Petition bringt Brauipark Affoltern als Alternative ins Spiel

Schulhausneubau Wolhusen: Petition mit 444 Unterschriften gegen das Neubauprojekt

Übergabe der Petition ehemaliger Behördenmitglieder im Stadthaus Affoltern, von links: Gianfranco Rancan, Stadtrat Pascal Santi, Stadtpräsidentin Eveline Fenner, Anita Hausheer, Willi Hagmann und Kurt Dennler. (Bild Werner Schneiter)
Übergabe der Petition ehemaliger Behördenmitglieder im Stadthaus Affoltern, von links: Gianfranco Rancan, Stadtrat Pascal Santi, Stadtpräsidentin Eveline Fenner, Anita Hausheer, Willi Hagmann und Kurt Dennler. (Bild Werner Schneiter)

444 Personen haben eine von ehemaligen Behördenmitgliedern lancierte Petition unterzeichnet, die den Verzicht eines Primarschulhaus-Neubaus Wolhusen in Affoltern verlangt. Als Alternative wird ein 6000 Quadratmeter grosses Areal ins Spiel gebracht, das an den Brauipark grenzt.

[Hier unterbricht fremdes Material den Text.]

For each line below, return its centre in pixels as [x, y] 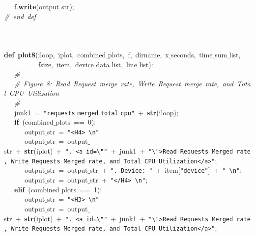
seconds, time [192, 54]
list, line [124, 64]
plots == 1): [82, 189]
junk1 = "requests [44, 112]
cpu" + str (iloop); [149, 112]
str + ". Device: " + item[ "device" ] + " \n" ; [166, 170]
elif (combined [37, 189]
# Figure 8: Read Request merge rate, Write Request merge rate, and [124, 83]

Treiber für ein neues Schulhaus ist aufgrund einer regen Wohnbautätigkeit die steigende Zahl an Schülerinnen und Schülern. So hat die Stadt Affoltern auf dem Primarschul-Campus ein Neubauprojekt aufgegleist. Dazu haben die Stimmberechtigten am 24. November 2024 einen Projektierungskredit von 3.05 Millionen Franken bewilligt – mit einer 62-Prozent-Mehrheit. Gegen diesen Standort auf dem Areal Chilefeld/Stigeli hat sich nun Opposition gebildet. Einwände gibt es gegen die verkehrstechnische Erschliessung via Butzenstrasse, die über die Pfruendhofstrasse auch das Quartier Chilefeld erschliesst. Aufgrund des Lastwagenverkehrs während der Bauphase werden ausserdem gefährliche Situationen für die Schulkinder befürchtet.

Widerstand formiert sich aber auch aus anderem Grund: Die angestrebte Zentralisierung bedeute erheblich längere Schulwege für Kinder aus den zahlreichen Neubaugebieten – insbesondere aus dem Westen der Stadt, wo der Brauipark mit 113 Miet- und 43 Eigentumswohnungen hochgezogen werde. Kinder seien Gefahren ausgesetzt, wenn sie aus diesem Gebiet bis in den Butzen zur Schule müssten, fürchten die Petitionäre. Für sie besteht eine Alternative, die unmittelbar an den Brauipark grenzt. Dort könnte auf dem 6000 Quadratmeter grossen Areal, das im Besitz der Stadt ist, aus ihrer Sicht ein neues Schulhaus entstehen.

Den Wunsch, das Projekt und den Standort nochmals zu überdenken, brachten die ehemaligen Behördenmitglieder in Form einer von 444 Personen unterzeichneten Petition ins Stadthaus. «Wir sind nicht gegen neuen Schulraum; der ist ausgewiesen. Aber wir sind gegen den geplanten Standort», wurde beim Empfang bei Stadtpräsidentin Eveline Fenner und Stadtrat Pascal Santi bekräftigt. «Drei denkmalgeschützte Schulhäuser durch einen solchen Klumpen zu ergänzen – das geht doch nicht. Der freie Platz gehört den Kindern», so ein Argument bei der Übergabe.

Nicht einfach auf Feld 1 zurück

Das klare Abstimmungsergebnis zum Projektierungskredit sei ein Auftrag der Stimmberechtigten. «Wir können nicht einfach auf Feld eins zurück und einen Volksentscheid kippen. Wir haben eine Vorgabe und auch zeitlichen Druck», so die Stadtpräsidentin. Trotz laufender Planung will sich der Stadtrat mit dem Inhalt der Petition auseinandersetzen. Von Gesetzes wegen muss die Beantwortung der Petition innerhalb eines halben Jahres erfolgen; vorliegend wird das aber nicht so lange dauern.

Inzwischen kam es zu einer Projektänderung. So wird aufgrund neuer Schülerprognosen von fünf auf vier oberirdische Geschosse reduziert, womit der Bau eine Höhe von 17 statt 21 Metern aufweist – für die Petitionäre allerdings kein Grund für eine Kehrtwendung. Für Montag, 26. Oktober, ist eine Informationsveranstaltung geplant.